Transitioning into President George W. Bush’s tenure, healthcare remained a contentious issue but was primarily managed through incremental measures, including Medicare reforms and the expansion of health savings accounts. The focus shifted somewhat from broad systemic reforms to market-driven solutions, reflecting the Bush administration's broader political ideology emphasizing free-market principles. During this period, the social and political environments prioritized cost containment and privatization of health services, although the economic context included rising healthcare costs and persistent disparities in access and quality of care.
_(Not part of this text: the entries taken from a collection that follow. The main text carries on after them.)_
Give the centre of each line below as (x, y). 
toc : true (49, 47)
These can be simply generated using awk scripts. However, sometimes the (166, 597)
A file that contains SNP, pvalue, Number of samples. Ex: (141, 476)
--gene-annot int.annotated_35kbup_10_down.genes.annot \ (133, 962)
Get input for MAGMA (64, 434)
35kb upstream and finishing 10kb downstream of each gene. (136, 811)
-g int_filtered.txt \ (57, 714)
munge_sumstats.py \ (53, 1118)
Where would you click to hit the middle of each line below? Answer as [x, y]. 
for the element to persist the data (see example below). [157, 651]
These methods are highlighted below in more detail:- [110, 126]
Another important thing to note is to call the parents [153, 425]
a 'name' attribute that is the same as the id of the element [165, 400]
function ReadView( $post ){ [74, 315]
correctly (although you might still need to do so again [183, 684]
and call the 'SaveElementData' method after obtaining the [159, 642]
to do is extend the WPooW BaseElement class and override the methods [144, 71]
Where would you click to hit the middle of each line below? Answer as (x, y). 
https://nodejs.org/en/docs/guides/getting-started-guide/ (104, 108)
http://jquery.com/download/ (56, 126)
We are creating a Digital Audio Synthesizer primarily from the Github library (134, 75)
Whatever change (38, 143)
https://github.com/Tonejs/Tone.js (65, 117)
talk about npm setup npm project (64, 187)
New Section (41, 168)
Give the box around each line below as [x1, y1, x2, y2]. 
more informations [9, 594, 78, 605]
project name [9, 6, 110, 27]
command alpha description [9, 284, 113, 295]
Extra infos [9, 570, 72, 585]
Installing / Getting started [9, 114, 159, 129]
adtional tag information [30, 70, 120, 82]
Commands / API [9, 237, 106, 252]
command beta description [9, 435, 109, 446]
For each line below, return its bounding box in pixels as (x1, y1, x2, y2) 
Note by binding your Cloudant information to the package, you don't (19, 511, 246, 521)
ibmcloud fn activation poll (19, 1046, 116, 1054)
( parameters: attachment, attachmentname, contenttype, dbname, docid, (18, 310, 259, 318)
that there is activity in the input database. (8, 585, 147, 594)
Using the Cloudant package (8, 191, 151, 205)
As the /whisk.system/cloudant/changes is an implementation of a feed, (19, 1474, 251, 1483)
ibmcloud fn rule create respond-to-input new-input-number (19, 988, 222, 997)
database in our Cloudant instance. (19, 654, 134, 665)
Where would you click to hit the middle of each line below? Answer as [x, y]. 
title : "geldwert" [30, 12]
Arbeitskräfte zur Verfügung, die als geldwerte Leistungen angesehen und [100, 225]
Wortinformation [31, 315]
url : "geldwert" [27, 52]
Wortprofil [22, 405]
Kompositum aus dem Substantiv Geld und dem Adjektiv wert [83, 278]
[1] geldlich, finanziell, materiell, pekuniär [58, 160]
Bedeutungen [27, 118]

The policy landscape dramatically shifted with President Barack Obama’s election in 2008, an era marked by economic recession, rising unemployment, and overwhelming evidence of the widespread uninsurance problem. The urgency of healthcare reform increased in this context, with the Affordable Care Act introduced in 2010 aiming to reduce the uninsured rate, improve healthcare quality, and control costs. The ACA sought to expand Medicaid, establish health insurance exchanges, and mandate individual coverage, addressing the systemic gaps that previous proposals had failed to bridge.

Analyzing the effectiveness of the ACA during Obama’s administration reveals mixed outcomes. Its expansion of coverage significantly reduced the number of uninsured Americans, and protections for pre-existing conditions increased access for vulnerable populations. However, challenges persisted, including ongoing cost concerns, insurance market instability, and political opposition hampering full implementation. The policy’s partial success demonstrates that while substantial progress was made, broader political and economic forces continue to influence its long-term sustainability.
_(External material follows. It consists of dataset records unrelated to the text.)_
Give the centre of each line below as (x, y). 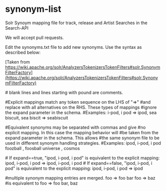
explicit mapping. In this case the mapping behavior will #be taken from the (82, 132)
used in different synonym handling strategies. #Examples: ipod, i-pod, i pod (83, 143)
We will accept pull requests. (34, 38)
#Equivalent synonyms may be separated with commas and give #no (76, 127)
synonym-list (33, 9)
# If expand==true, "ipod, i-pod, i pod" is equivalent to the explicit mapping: (83, 158)
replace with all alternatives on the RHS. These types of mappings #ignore (81, 107)
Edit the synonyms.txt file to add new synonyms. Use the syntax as (74, 47)
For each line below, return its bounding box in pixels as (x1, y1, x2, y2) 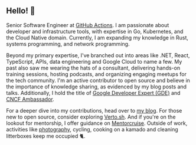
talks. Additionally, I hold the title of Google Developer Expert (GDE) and (6, 89, 181, 96)
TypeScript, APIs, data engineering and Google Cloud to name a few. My (6, 58, 182, 65)
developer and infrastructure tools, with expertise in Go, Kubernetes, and (6, 28, 184, 35)
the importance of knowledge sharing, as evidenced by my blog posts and (6, 83, 187, 90)
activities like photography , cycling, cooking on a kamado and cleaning (6, 126, 178, 133)
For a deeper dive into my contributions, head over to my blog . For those (6, 107, 182, 114)
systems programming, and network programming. (6, 40, 130, 47)
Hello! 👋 (6, 6, 35, 16)
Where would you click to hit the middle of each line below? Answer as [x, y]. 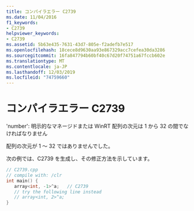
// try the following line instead [58, 192]
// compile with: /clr [34, 175]
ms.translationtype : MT [35, 61]
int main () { [22, 181]
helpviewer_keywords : [33, 34]
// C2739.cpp [22, 170]
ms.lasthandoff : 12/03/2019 [41, 72]
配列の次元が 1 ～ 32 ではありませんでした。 [60, 146]
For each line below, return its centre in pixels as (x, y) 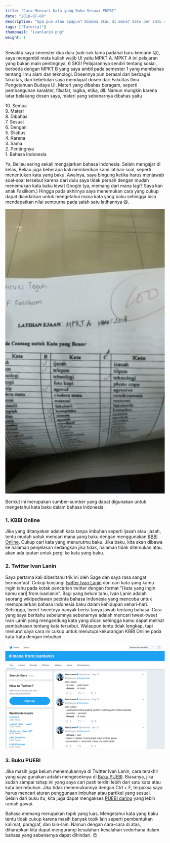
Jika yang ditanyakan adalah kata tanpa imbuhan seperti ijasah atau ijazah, (83, 532)
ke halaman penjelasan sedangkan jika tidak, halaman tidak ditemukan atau (83, 548)
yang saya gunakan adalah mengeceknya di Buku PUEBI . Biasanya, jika (79, 777)
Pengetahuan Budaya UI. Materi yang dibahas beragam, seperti (71, 85)
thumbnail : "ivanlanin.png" (35, 32)
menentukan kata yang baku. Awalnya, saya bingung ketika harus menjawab (85, 175)
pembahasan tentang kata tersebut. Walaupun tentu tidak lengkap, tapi (79, 626)
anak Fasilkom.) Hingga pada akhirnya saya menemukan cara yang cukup (82, 191)
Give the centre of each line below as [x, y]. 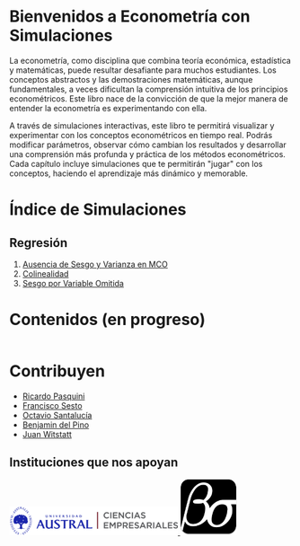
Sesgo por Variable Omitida [73, 283]
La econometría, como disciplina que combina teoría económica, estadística [150, 60]
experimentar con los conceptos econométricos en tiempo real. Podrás [141, 135]
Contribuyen [57, 371]
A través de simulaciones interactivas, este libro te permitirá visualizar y [142, 125]
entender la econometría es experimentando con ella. [108, 108]
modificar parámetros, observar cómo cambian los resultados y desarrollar [148, 145]
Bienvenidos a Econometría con [130, 17]
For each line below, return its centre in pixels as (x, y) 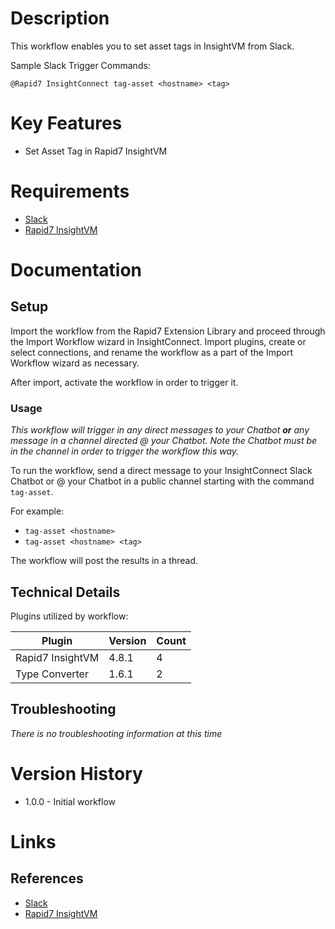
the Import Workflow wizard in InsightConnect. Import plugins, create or (158, 341)
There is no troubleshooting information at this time (116, 733)
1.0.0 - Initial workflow (70, 801)
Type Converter (52, 674)
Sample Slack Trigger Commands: (80, 65)
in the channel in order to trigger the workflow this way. (125, 451)
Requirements (70, 191)
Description (60, 18)

In conclusion, the historical analysis of healthcare policies across Clinton and Obama administrations illustrates how social, economic, and political forces shape reform efforts. The ACA’s implementation reflects both the urgency prompted by systemic issues and the ongoing challenges in achieving comprehensive reform. The policy’s successes and shortcomings emphasize the complexity of effecting lasting change within the U.S. healthcare system, underscoring the importance of understanding the environment in which such policies are enacted.

References

  • Baicker, K., & Chandra, A. (2018). The Economics of the Affordable Care Act. Journal of Economic Perspectives, 32(3), 35–52.
  • Davis, K., Stremikis, K., Squires, D., & Schoen, C. (2017). Mirror, Mirror on the Wall: How the Performance of the U.S. Health Care System Compares Internationally. The Commonwealth Fund.
  • Harvey, P., & Ku, L. (2019). Medicaid Expansion and Its Effect on Coverage and Health Outcomes. Health Affairs, 38(4), 615–623.
  • Long, S. K., & Coughlin, T. A. (2020). The Affordable Care Act and the State of Health Insurance Coverage. The Urban Institute.
  • Oberlander, J. (2019). The Political Economy of the Affordable Care Act. New England Journal of Medicine, 372(4), 310–312.
  • Schoen, C., et al. (2020). The Impact of Health Reform on Access, Cost, and Quality: Findings from the Commonwealth Fund Biennial Survey. Health Affairs, 39(2), 123–133.
  • Sommer, S. H., & Currie, J. (2019). Health Policy Making in the United States. Annual Review of Public Health, 40, 183–196.
  • Thompson, C., & Boudreaux, E. (2018). The ACA’s Effect on the Healthcare Workforce. American Journal of Public Health, 108(5), 573–578.
  • Woolhandler, S., & Himmelstein, D. U. (2017). The Relationship of Healthcare Coverage and Outcomes in the United States. American Journal of Public Health, 107(S1), S1–S2.
  • Zuckerman, S., & Haley, J. (2016). The ACA Medicaid Expansion: State-Level Effects and Challenges. Kaiser Family Foundation Reports.